It may not look like it, by I have WAY too much on my plate! And I don’t mean just food (although that CAN be a problem…) but everything else I have piled on in life. And a goodly portion of that is something I have served up MYSELF. It seems like people feel that if they don’t have every minute accounted for in doing SOMETHING, they’re slacking off.
I have been given a great gift of not having to work outside the home, but it seems that I get to the end of my day and wonder “What the heck happened?!? What do I have to show for this day?”
I’ll admit SOME of it is due to having a computer, but not all of it. I used to write a lot more, and having a computer made it very easy. I can’t remember the last time I wrote a short story or a poem. Of course, I do keep to my schedule of a weekly blog, but I don’t count that as much.
I used to read a
was one of the biggest joys in my life. It’s still a joy, but one I don’t
indulge in as much as I’d like. And I DO blame the computer for that one. When
I’m at Sarah’s, I hardly touch the computer and I read each evening before
going to bed.
Crafting has always been a big joy as well. As I’ve mentioned in previous blogs, when my muse Myrtle hits me, I’m a whirlwind for a certain period of time. Then I stop completely. My craft room is still in total chaos.

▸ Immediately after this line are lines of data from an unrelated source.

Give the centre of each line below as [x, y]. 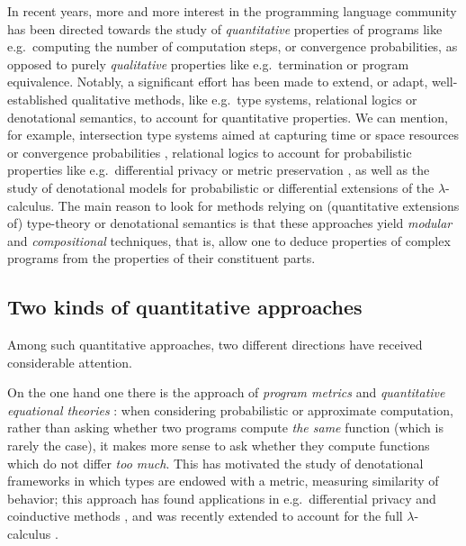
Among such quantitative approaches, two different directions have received [215, 345]
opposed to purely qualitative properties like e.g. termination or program [208, 64]
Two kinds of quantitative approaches [185, 307]
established [38, 99]
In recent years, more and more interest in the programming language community [232, 11]
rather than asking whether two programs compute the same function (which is [225, 428]
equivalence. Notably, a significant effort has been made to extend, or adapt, [218, 82]
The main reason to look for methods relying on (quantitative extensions [259, 205]

In my case, I need to clear some of the “junk food” off my plate and replace it with healthy stuff. Reading, of course. Playing the piano. Writing to friends. I had a very active and wonderful correspondence with 3 penpals that has pretty much fallen by the wayside.
Most important of all, I feel, is to JUST STOP AND THINK. Do nothing. Sit and ponder, pray, meditate, whatever. BE QUIET for a minute.
And I fully understand the irony of this whole post, as I'm about to spend another week in Fresno with Lia again. She doesn't understand the concept of "quiet time". And of course we're heading into "the holidays" as well.
I don’t quite know how I’m going to deal with all this, but I’m hoping that by addressing this in a somewhat public manner, I will be encouraged to take charge and make changes. We’ll see. Wish me luck!!